Alors que le ciel au-dessus de Manhattan devenait d’un jaune trouble à cause de la fumée des incendies de forêt au Canada, des manifestants pour le climat ont installé des pancartes, des bannières et une plate-forme pétrolière miniature à l’extérieur du Musée d’art moderne jeudi soir lors de sa fête annuelle dans le jardin, un grand événement de collecte de fonds pour le musée.
Des manifestants avec des groupes comme Climate Organizing Hub, New York Communities for Change et Reclaim Our Tomorrow sont venus demander au MoMA de laisser tomber sa présidente du conseil d’administration, Marie-Josée Kravis.
Kravis est mariée à Henry Kravis, le cofondateur et co-président exécutif de KKR, l’une des plus grandes sociétés de capital-investissement au monde et un actionnaire majeur du pipeline Coastal GasLink. Henry et Marie-Josée Kravis sont les principaux donateurs du musée. Les noms apparaissent sur les murs du studio Marie-Josée et Henry Kravis, où l’art basé sur la performance et le temps est présenté.
Les manifestants ont distribué des dépliants avec un code QR menant à une lettre ouverte exigeant que le musée rompe tous les liens avec les Kravis. Le MoMA n’a pas immédiatement répondu à une demande de commentaire.
« Le MoMA ne peut pas prétendre être une organisation durable qui veut lutter contre le changement climatique mais en même temps avoir un investisseur dans les combustibles fossiles comme président du conseil d’administration, avec leurs noms sur les murs », a déclaré Jonathan Westin, un militant du Climate Organizing Hub, alors que des fêtards à l’air nerveux passaient devant la petite foule de manifestants stationnés devant l’entrée du MoMA. « Ceci est directement inspiré de ce que Nan Goldin et d’autres militants ont fait pour se débarrasser du nom Sackler au Met. »

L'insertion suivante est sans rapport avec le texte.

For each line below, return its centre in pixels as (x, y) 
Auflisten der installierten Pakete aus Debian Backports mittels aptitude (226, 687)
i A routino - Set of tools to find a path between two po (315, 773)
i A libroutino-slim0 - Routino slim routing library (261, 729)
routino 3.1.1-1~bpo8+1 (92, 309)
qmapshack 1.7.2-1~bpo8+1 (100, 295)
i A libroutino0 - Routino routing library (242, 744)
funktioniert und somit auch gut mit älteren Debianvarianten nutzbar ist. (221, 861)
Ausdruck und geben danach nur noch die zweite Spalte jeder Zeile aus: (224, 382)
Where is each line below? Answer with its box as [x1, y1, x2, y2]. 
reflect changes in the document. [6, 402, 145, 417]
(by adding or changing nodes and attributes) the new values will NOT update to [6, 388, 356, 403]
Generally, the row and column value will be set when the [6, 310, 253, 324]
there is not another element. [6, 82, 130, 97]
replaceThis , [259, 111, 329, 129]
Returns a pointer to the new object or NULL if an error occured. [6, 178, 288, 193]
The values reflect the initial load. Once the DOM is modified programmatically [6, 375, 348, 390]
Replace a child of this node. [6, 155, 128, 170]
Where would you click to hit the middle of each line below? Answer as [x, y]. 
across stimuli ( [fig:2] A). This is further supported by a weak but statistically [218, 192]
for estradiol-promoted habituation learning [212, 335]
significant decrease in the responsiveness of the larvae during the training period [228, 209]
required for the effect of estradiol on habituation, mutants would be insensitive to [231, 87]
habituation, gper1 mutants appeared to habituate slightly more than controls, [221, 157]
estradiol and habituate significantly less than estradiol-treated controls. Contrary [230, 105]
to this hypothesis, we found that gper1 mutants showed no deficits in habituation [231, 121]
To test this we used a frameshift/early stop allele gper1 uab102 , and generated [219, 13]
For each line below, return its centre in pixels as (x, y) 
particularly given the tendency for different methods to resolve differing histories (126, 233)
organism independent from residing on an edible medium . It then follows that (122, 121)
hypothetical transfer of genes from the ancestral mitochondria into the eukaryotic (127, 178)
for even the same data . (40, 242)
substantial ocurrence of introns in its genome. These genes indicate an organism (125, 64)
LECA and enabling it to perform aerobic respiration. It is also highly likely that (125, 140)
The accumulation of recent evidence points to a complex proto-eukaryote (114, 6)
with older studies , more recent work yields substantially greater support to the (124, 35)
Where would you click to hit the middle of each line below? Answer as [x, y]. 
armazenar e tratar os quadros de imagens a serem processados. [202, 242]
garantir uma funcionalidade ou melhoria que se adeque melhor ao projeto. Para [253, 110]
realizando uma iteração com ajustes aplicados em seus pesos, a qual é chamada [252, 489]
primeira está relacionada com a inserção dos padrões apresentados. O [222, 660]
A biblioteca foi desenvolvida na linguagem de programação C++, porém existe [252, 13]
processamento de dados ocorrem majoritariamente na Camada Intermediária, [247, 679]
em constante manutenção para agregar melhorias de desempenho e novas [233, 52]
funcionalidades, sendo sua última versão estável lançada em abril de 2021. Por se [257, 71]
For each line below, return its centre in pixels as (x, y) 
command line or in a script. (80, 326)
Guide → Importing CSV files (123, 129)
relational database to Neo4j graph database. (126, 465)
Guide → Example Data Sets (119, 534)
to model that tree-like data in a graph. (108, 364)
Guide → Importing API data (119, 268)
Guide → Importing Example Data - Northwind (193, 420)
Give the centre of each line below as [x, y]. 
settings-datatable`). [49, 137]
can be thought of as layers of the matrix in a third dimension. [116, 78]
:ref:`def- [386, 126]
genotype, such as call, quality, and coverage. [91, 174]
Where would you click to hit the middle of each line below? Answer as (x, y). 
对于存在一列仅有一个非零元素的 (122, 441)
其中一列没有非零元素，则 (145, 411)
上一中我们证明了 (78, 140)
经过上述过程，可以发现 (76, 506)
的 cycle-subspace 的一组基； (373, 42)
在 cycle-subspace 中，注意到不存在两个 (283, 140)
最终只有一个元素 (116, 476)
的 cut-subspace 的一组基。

L’activiste Roni Zahavi-Brunner a expliqué que contrairement aux groupes d’investissement cotés en bourse tels que BlackRock, KKR est un groupe de capital-investissement, ce qui signifie qu’il n’est pas toujours redevable aux pressions ou réglementations publiques. « Il n’y a personne pour les tenir responsables », a déclaré Zahavi-Brunner.
L’implication de KKR dans le controversé Coastal GasLink Pipeline est une autre raison. Amnesty International a signalé que le gazoduc Coastal GasLink risquait de violer les lois sur les droits humains en intimidant et en harcelant des manifestants pacifiques sur et à proximité du chantier de construction du gazoduc, qui n’est pas encore terminé. Les défenseurs des terres indigènes de la tribu Wet’su-wet’en ont tenté de bloquer la construction du pipeline pendant des années, affirmant que le projet viole leurs droits souverains et menace de polluer les terres dont ils vivent.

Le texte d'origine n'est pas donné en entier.